» **About this task**
Any picture in the records below stays out; return everything else exactly.

» **Provided data**
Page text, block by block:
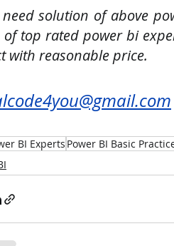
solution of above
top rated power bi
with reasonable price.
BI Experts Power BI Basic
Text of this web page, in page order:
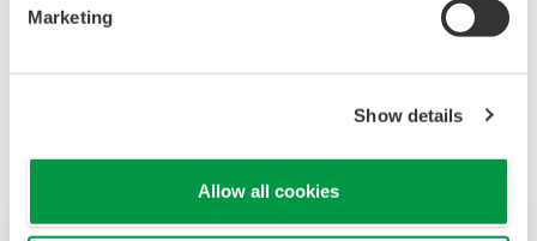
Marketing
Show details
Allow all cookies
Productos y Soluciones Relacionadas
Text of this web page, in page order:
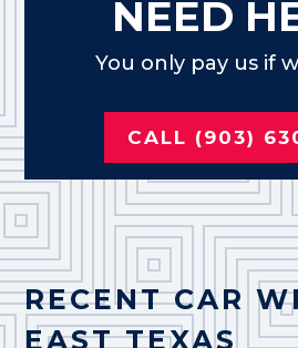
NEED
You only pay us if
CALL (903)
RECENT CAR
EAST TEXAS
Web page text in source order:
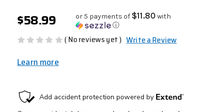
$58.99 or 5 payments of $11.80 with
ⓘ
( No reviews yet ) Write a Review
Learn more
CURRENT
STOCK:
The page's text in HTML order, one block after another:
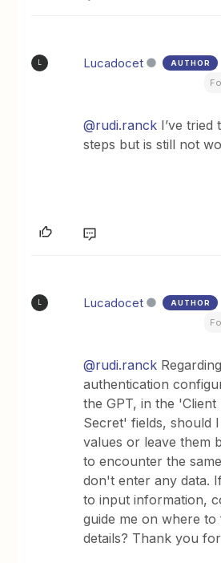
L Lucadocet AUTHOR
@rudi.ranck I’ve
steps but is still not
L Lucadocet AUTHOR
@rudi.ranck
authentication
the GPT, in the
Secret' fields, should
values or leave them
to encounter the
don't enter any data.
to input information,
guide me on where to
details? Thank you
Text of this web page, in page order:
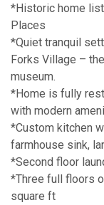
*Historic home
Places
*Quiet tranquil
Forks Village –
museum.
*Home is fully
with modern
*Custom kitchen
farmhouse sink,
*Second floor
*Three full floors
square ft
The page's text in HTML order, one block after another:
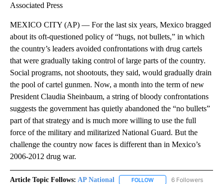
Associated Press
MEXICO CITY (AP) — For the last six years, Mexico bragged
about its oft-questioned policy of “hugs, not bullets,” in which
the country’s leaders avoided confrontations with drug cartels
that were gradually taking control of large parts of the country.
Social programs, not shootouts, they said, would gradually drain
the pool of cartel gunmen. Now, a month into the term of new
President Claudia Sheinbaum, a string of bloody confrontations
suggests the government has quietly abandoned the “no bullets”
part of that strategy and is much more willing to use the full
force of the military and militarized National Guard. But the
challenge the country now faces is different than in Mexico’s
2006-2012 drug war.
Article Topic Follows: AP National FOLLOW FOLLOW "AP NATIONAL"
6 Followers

» **Written answer**
Page text, block by block:
solution of above
top rated power bi
with reasonable price.
BI Experts Power BI Basic
Text of this web page, in page order:
Marketing
Show details
Allow all cookies
Productos y Soluciones Relacionadas
Text of this web page, in page order:
NEED
You only pay us if
CALL (903)
RECENT CAR
EAST TEXAS
Web page text in source order:
$58.99 or 5 payments of $11.80 with
ⓘ
( No reviews yet ) Write a Review
Learn more
CURRENT
STOCK:
The page's text in HTML order, one block after another:
L Lucadocet AUTHOR
@rudi.ranck I’ve
steps but is still not
L Lucadocet AUTHOR
@rudi.ranck
authentication
the GPT, in the
Secret' fields, should
values or leave them
to encounter the
don't enter any data.
to input information,
guide me on where to
details? Thank you
Text of this web page, in page order:
*Historic home
Places
*Quiet tranquil
Forks Village –
museum.
*Home is fully
with modern
*Custom kitchen
farmhouse sink,
*Second floor
*Three full floors
square ft
The page's text in HTML order, one block after another:
Associated Press
MEXICO CITY (AP) — For the last six years, Mexico bragged
about its oft-questioned policy of “hugs, not bullets,” in which
the country’s leaders avoided confrontations with drug cartels
that were gradually taking control of large parts of the country.
Social programs, not shootouts, they said, would gradually drain
the pool of cartel gunmen. Now, a month into the term of new
President Claudia Sheinbaum, a string of bloody confrontations
suggests the government has quietly abandoned the “no bullets”
part of that strategy and is much more willing to use the full
force of the military and militarized National Guard. But the
challenge the country now faces is different than in Mexico’s
2006-2012 drug war.
Article Topic Follows: AP National FOLLOW FOLLOW "AP NATIONAL"
6 Followers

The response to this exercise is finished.